- [Exercise requirements]
Please output the records below in full, exactly as given, but without the images.

- [Provided records]

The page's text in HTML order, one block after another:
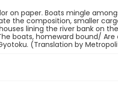
on paper. Boats mingle
the composition, smaller
lining the river bank on
boats, homeward bound/
(Translation by
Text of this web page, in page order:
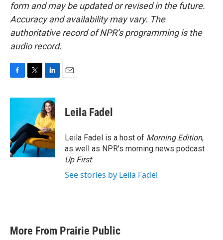
form and may be updated or revised in the future.
Accuracy and availability may vary. The
authoritative record of NPR’s programming is the
audio record.
c
o
o
k
i
t
e
r
n
k
e
d
I
n
Leila Fadel
Leila Fadel is a host of Morning Edition,
as well as NPR's morning news podcast
Up First.
See stories by Leila Fadel
More From Prairie Public
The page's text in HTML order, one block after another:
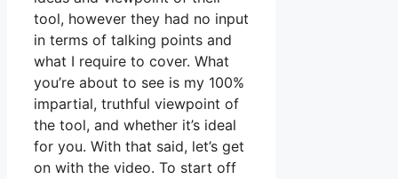
tool, however they had no input
in terms of talking points and
what I require to cover. What
you’re about to see is my 100%
impartial, truthful viewpoint of
the tool, and whether it’s ideal
for you. With that said, let’s get
on with the video. To start off
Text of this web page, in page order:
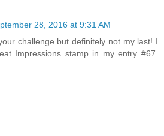
28, 2016 at 9:31 AM
challenge but definitely not my last! I
Impressions stamp in my entry #67.
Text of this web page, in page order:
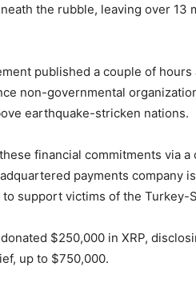
the rubble, leaving over 13
published a couple of hours
non-governmental
earthquake-stricken nations.
financial commitments via a
payments company
support victims of the Turkey-
$250,000 in XRP,
up to $750,000.
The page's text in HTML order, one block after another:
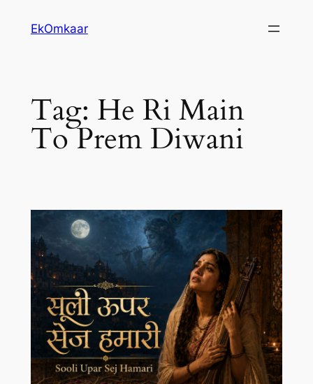
EkOmkaar
Tag: He Ri Main
To Prem Diwani
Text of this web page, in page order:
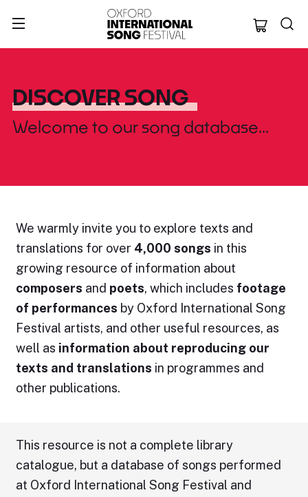
Oxford
DISCOVER SONG
Welcome to our song database...
We warmly invite you to explore texts and
translations for over 4,000 songs in this
growing resource of information about
composers and poets, which includes footage
of performances by Oxford International Song
Festival artists, and other useful resources, as
well as information about reproducing our
texts and translations in programmes and
other publications.
This resource is not a complete library
catalogue, but a database of songs performed
at Oxford International Song Festival and
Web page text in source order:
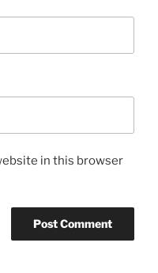
in this browser
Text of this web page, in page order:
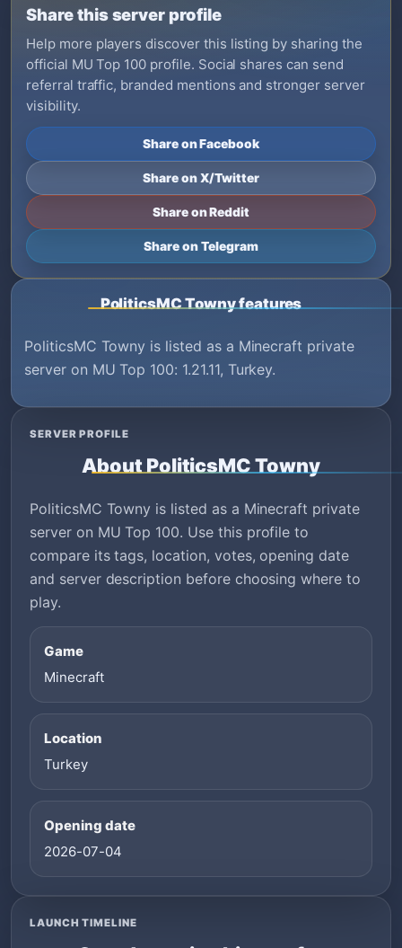
Share this server profile
Help more players discover this listing by sharing the
official MU Top 100 profile. Social shares can send
referral traffic, branded mentions and stronger server
visibility.
Share on Facebook
Share on X/Twitter
Share on Reddit
Share on Telegram
PoliticsMC Towny features
PoliticsMC Towny is listed as a Minecraft private
server on MU Top 100: 1.21.11, Turkey.
SERVER PROFILE
About PoliticsMC Towny
PoliticsMC Towny is listed as a Minecraft private
server on MU Top 100. Use this profile to
compare its tags, location, votes, opening date
and server description before choosing where to
play.
Game
Minecraft
Location
Turkey
Opening date
2026-07-04
LAUNCH TIMELINE
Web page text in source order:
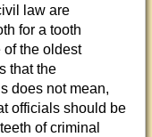
law are
for a tooth
of the oldest
that the
does not mean,
officials should be
of criminal
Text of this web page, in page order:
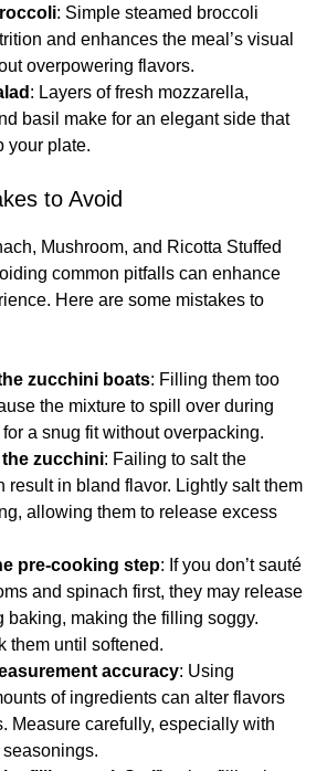
: Simple steamed broccoli
and enhances the meal’s visual
overpowering flavors.
: Layers of fresh mozzarella,
basil make for an elegant side that
your plate.
to Avoid
Mushroom, and Ricotta Stuffed
common pitfalls can enhance
Here are some mistakes to
zucchini boats: Filling them too
the mixture to spill over during
a snug fit without overpacking.
zucchini: Failing to salt the
result in bland flavor. Lightly salt them
allowing them to release excess
pre-cooking step: If you don’t sauté
and spinach first, they may release
baking, making the filling soggy.
them until softened.
accuracy: Using
of ingredients can alter flavors
Measure carefully, especially with
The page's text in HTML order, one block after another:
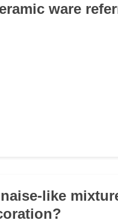
ware
like
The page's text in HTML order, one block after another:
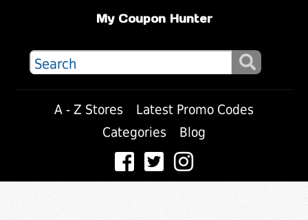
My Coupon Hunter
A - Z Stores
Latest Promo Codes
Categories
Blog
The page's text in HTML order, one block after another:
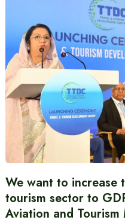
We want to
tourism sector to
Aviation and Tourism
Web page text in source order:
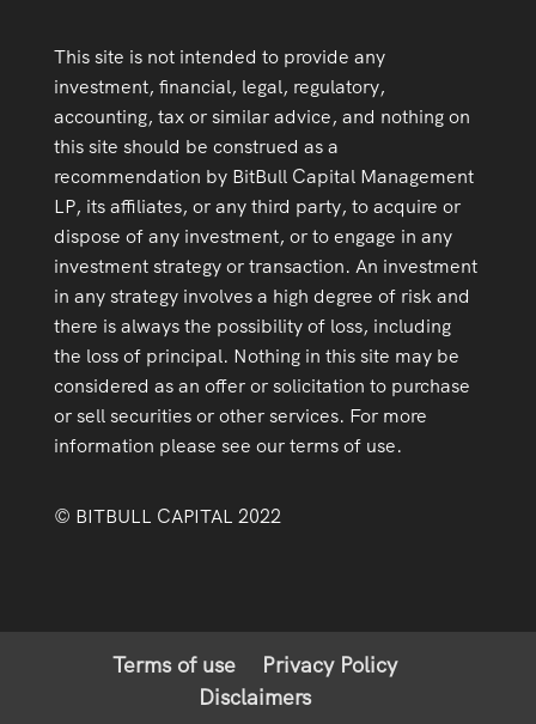
This site is not intended to provide any
investment, financial, legal, regulatory,
accounting, tax or similar advice, and nothing on
this site should be construed as a
recommendation by BitBull Capital Management
LP, its affiliates, or any third party, to acquire or
dispose of any investment, or to engage in any
investment strategy or transaction. An investment
in any strategy involves a high degree of risk and
there is always the possibility of loss, including
the loss of principal. Nothing in this site may be
considered as an offer or solicitation to purchase
or sell securities or other services. For more
information please see our terms of use.
© BITBULL CAPITAL 2022
Terms of use
Privacy Policy
Disclaimers
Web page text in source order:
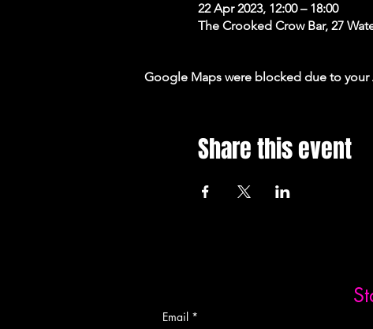
22 Apr 2023, 12:00 – 18:00
The Crooked Crow Bar, 27
Google Maps were blocked due to
Share this event
Email *
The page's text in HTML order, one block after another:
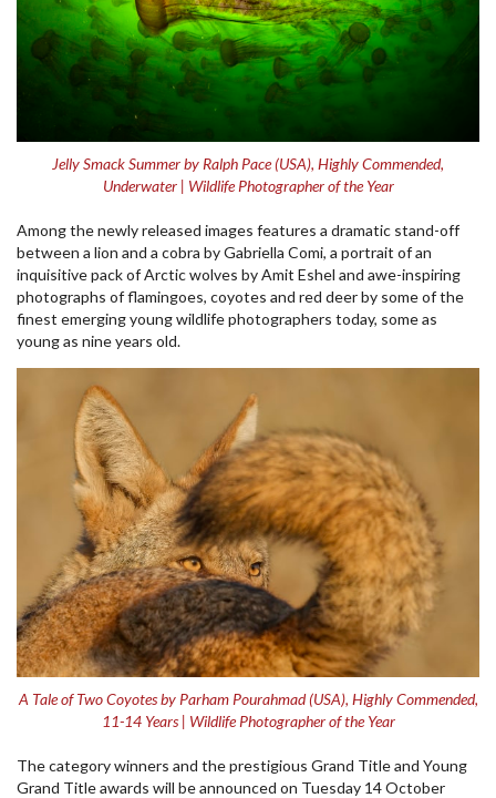
Jelly Smack Summer by Ralph Pace (USA), Highly Commended,
Underwater | Wildlife Photographer of the Year
Among the newly released images features a dramatic stand-off
between a lion and a cobra by Gabriella Comi, a portrait of an
inquisitive pack of Arctic wolves by Amit Eshel and awe-inspiring
photographs of flamingoes, coyotes and red deer by some of the
finest emerging young wildlife photographers today, some as
young as nine years old.
A Tale of Two Coyotes by Parham Pourahmad (USA), Highly Commended,
11-14 Years | Wildlife Photographer of the Year
The category winners and the prestigious Grand Title and Young
Grand Title awards will be announced on Tuesday 14 October
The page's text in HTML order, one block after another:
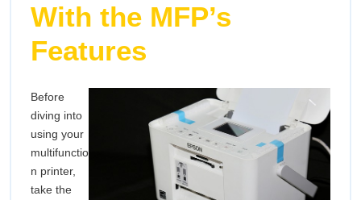
With the MFP’s
Features
Before
diving into
using your
multifunctio
n printer,
take the
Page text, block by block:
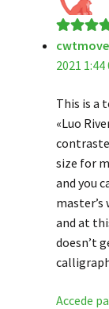
Valorado
de 5
2021
This is a
«Luo
size for
and you
and at
doesn’t
Accede
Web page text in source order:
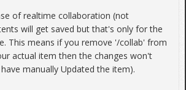
of realtime collaboration (not
will get saved but that's only for the
This means if you remove '/collab' from
actual item then the changes won't
manually Updated the item).
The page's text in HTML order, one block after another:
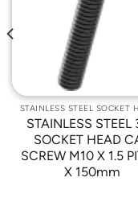
STAINLESS STEEL
SOCKET HEAD
SCREW M10 X 1.5
X 150mm
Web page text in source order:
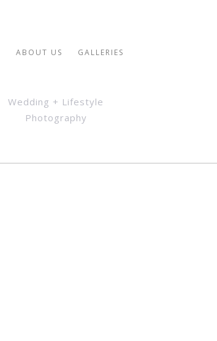
ABOUT US GALLERIES
Wedding + Lifestyle
Photography
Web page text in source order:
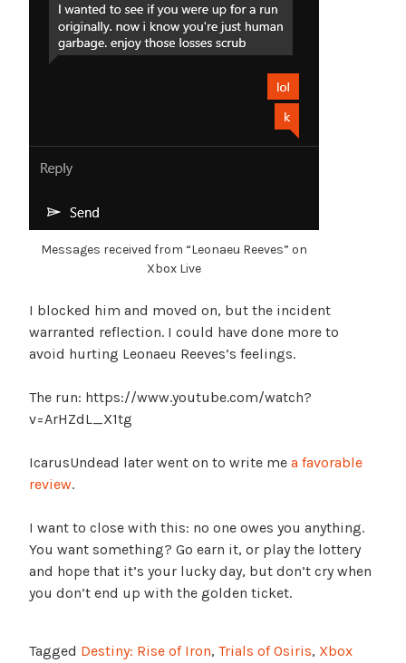
Messages received from “Leonaeu Reeves” on
Xbox Live
I blocked him and moved on, but the incident
warranted reflection. I could have done more to
avoid hurting Leonaeu Reeves’s feelings.
The run: https://www.youtube.com/watch?
v=ArHZdL_X1tg
IcarusUndead later went on to write me a favorable
review.
I want to close with this: no one owes you anything.
You want something? Go earn it, or play the lottery
and hope that it’s your lucky day, but don’t cry when
you don’t end up with the golden ticket.
Tagged Destiny: Rise of Iron, Trials of Osiris, Xbox
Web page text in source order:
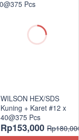
WILSON HEX/SDS
Kuning + Karet #12 x
40@375 Pcs
Rp153,000 Rp180,000
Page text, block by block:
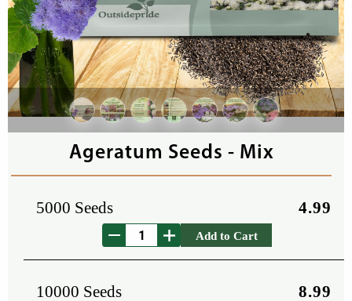
Ageratum Seeds - Mix
5000 Seeds 4.99
Add to Cart
10000 Seeds 8.99

- [Your response]
The page's text in HTML order, one block after another:
on paper. Boats mingle
the composition, smaller
lining the river bank on
boats, homeward bound/
(Translation by
Text of this web page, in page order:
form and may be updated or revised in the future.
Accuracy and availability may vary. The
authoritative record of NPR’s programming is the
audio record.
c
o
o
k
i
t
e
r
n
k
e
d
I
n
Leila Fadel
Leila Fadel is a host of Morning Edition,
as well as NPR's morning news podcast
Up First.
See stories by Leila Fadel
More From Prairie Public
The page's text in HTML order, one block after another:
tool, however they had no input
in terms of talking points and
what I require to cover. What
you’re about to see is my 100%
impartial, truthful viewpoint of
the tool, and whether it’s ideal
for you. With that said, let’s get
on with the video. To start off
Text of this web page, in page order:
28, 2016 at 9:31 AM
challenge but definitely not my last! I
Impressions stamp in my entry #67.
Text of this web page, in page order:
the rubble, leaving over 13
published a couple of hours
non-governmental
earthquake-stricken nations.
financial commitments via a
payments company
support victims of the Turkey-
$250,000 in XRP,
up to $750,000.
The page's text in HTML order, one block after another:
EkOmkaar
Tag: He Ri Main
To Prem Diwani
Text of this web page, in page order:
Oxford
DISCOVER SONG
Welcome to our song database...
We warmly invite you to explore texts and
translations for over 4,000 songs in this
growing resource of information about
composers and poets, which includes footage
of performances by Oxford International Song
Festival artists, and other useful resources, as
well as information about reproducing our
texts and translations in programmes and
other publications.
This resource is not a complete library
catalogue, but a database of songs performed
at Oxford International Song Festival and
Web page text in source order:
in this browser
Text of this web page, in page order:
Share this server profile
Help more players discover this listing by sharing the
official MU Top 100 profile. Social shares can send
referral traffic, branded mentions and stronger server
visibility.
Share on Facebook
Share on X/Twitter
Share on Reddit
Share on Telegram
PoliticsMC Towny features
PoliticsMC Towny is listed as a Minecraft private
server on MU Top 100: 1.21.11, Turkey.
SERVER PROFILE
About PoliticsMC Towny
PoliticsMC Towny is listed as a Minecraft private
server on MU Top 100. Use this profile to
compare its tags, location, votes, opening date
and server description before choosing where to
play.
Game
Minecraft
Location
Turkey
Opening date
2026-07-04
LAUNCH TIMELINE
Web page text in source order:
law are
for a tooth
of the oldest
that the
does not mean,
officials should be
of criminal
Text of this web page, in page order:
: Simple steamed broccoli
and enhances the meal’s visual
overpowering flavors.
: Layers of fresh mozzarella,
basil make for an elegant side that
your plate.
to Avoid
Mushroom, and Ricotta Stuffed
common pitfalls can enhance
Here are some mistakes to
zucchini boats: Filling them too
the mixture to spill over during
a snug fit without overpacking.
zucchini: Failing to salt the
result in bland flavor. Lightly salt them
allowing them to release excess
pre-cooking step: If you don’t sauté
and spinach first, they may release
baking, making the filling soggy.
them until softened.
accuracy: Using
of ingredients can alter flavors
Measure carefully, especially with
The page's text in HTML order, one block after another:
ware
like
The page's text in HTML order, one block after another:
My Coupon Hunter
A - Z Stores
Latest Promo Codes
Categories
Blog
The page's text in HTML order, one block after another:
We want to
tourism sector to
Aviation and Tourism
Web page text in source order:
This site is not intended to provide any
investment, financial, legal, regulatory,
accounting, tax or similar advice, and nothing on
this site should be construed as a
recommendation by BitBull Capital Management
LP, its affiliates, or any third party, to acquire or
dispose of any investment, or to engage in any
investment strategy or transaction. An investment
in any strategy involves a high degree of risk and
there is always the possibility of loss, including
the loss of principal. Nothing in this site may be
considered as an offer or solicitation to purchase
or sell securities or other services. For more
information please see our terms of use.
© BITBULL CAPITAL 2022
Terms of use
Privacy Policy
Disclaimers
Web page text in source order:
22 Apr 2023, 12:00 – 18:00
The Crooked Crow Bar, 27
Google Maps were blocked due to
Share this event
Email *
The page's text in HTML order, one block after another:
Jelly Smack Summer by Ralph Pace (USA), Highly Commended,
Underwater | Wildlife Photographer of the Year
Among the newly released images features a dramatic stand-off
between a lion and a cobra by Gabriella Comi, a portrait of an
inquisitive pack of Arctic wolves by Amit Eshel and awe-inspiring
photographs of flamingoes, coyotes and red deer by some of the
finest emerging young wildlife photographers today, some as
young as nine years old.
A Tale of Two Coyotes by Parham Pourahmad (USA), Highly Commended,
11-14 Years | Wildlife Photographer of the Year
The category winners and the prestigious Grand Title and Young
Grand Title awards will be announced on Tuesday 14 October
The page's text in HTML order, one block after another:
With the MFP’s
Features
Before
diving into
using your
multifunctio
n printer,
take the
Page text, block by block:
Valorado
de 5
2021
This is a
«Luo
size for
and you
and at
doesn’t
Accede
Web page text in source order:
of realtime collaboration (not
will get saved but that's only for the
This means if you remove '/collab' from
actual item then the changes won't
manually Updated the item).
The page's text in HTML order, one block after another:
STAINLESS STEEL
SOCKET HEAD
SCREW M10 X 1.5
X 150mm
Web page text in source order:
ABOUT US GALLERIES
Wedding + Lifestyle
Photography
Web page text in source order:
Messages received from “Leonaeu Reeves” on
Xbox Live
I blocked him and moved on, but the incident
warranted reflection. I could have done more to
avoid hurting Leonaeu Reeves’s feelings.
The run: https://www.youtube.com/watch?
v=ArHZdL_X1tg
IcarusUndead later went on to write me a favorable
review.
I want to close with this: no one owes you anything.
You want something? Go earn it, or play the lottery
and hope that it’s your lucky day, but don’t cry when
you don’t end up with the golden ticket.
Tagged Destiny: Rise of Iron, Trials of Osiris, Xbox
Web page text in source order:
WILSON HEX/SDS
Kuning + Karet #12 x
40@375 Pcs
Rp153,000 Rp180,000
Page text, block by block:
Ageratum Seeds - Mix
5000 Seeds 4.99
Add to Cart
10000 Seeds 8.99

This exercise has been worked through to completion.